Do they have a catchphrase? No
Are they more optimistic or pessimistic? pessimistic
Are they introverted or extroverted? VERY introverted
Do they ever put on airs? no
What bad habits do they have? smoking, drinking, running away 
What makes them laugh out loud? just about everything
How do they display affection? gently nuzzling his head into you, resting his head on your shoulder, holding your hand. He likes to be touched softly
How do they want to be seen by others? like a nice person, someone who loves deeply and genuinely 
How do they see themselves? as actual human garbage 
Strongest character trait? sensitivity 
Weakest character trait? sensitivity 
How competitive are they? not at all
Do they make snap judgements or take time to consider? he over things EVERYTHING
How do they react to praise? awkwardly
How do they react to criticism? crying
What is their greatest fear? spiders
What are their biggest secrets? he is sure that everyone in his life hates him, they all want him gone, so he works with everything that he has to try and get people to stay
When was the last time they cried? right now, he is probably crying this moment. 
What haunts them? his father
What will they stand up for? his friends, his loved ones, never himself
Are they indoorsy or outdoorsy? indoorsy
What is their sinful little habit? chainsmoker 
What quality do they most value in a friend? honesty, loyalty, wont leave him
What do they consider an overrated virtue?
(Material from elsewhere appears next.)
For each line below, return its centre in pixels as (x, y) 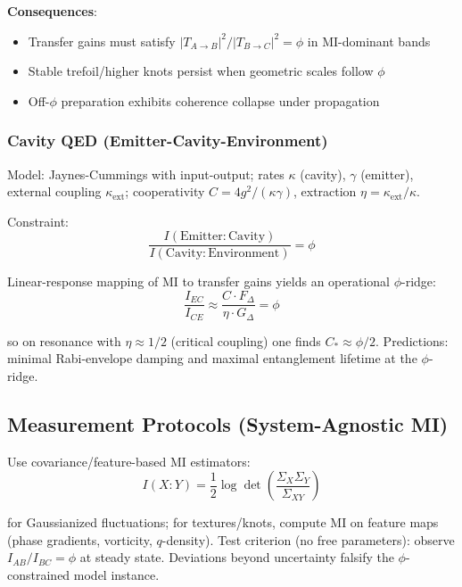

Dignity 
If they could change one thing about themselves, what would it be? his inability to speak about what he wants, what he likes, what he needs from someone
What is their obsession? reading
What are their pet peeves? people biting their nails. 
Friends and Family
Is their family big or small? Who does it consist of? hes all alone. 
What is their perception of family? that it isnt who you are born with it is who you chose. 
Do they have siblings? Older or younger? none
Describe their best friend. Luna Olsson she is selfless, and thoughtful and has picked Milo up more times than he can count, she is the on person on this planet he trusts enough to live with, he loves her more than he thought he could, he has let her in more than anyone else. 
Ideal best friend? See Above
Describe their other friends. Hudson the person he always turns to when life gets too tough. Tanner  the man that he can always have fun with, turn his brain off with and just let himself breathe with. Rion someone who has always been perfect and loving and gentle with him. 
Do they have any pets? no 
Past and Future
What was your character like as a baby? As a child? he was a quiet baby, and a well behaved child, he did everything that he could to get his mother to stop abandoning him  
Did they grow up rich or poor? DIRT poor
Did they grow up nurtured or neglected? neglected 
What is their greatest achievement? staying alive
What was their first kiss like? awkward, fumbly, he threw up afterwards because his stomach was in knots
What is the worst thing they did to someone they loved? make them feel like they were second best
What are their ambitions? maybe get his GED one day
What advice would they give their younger self? its all shit, dont even bother trying
What smells remind them of their childhood? burning tires, old gas stations, and piss under bridges
What was their childhood ambition? to stay alive
What is their best childhood memory? his 10th birthday his best friend came over with a cupcake and remembered the day while his mom was drugged up on the couch
What is their worst childhood memory? take your fuckin pick. 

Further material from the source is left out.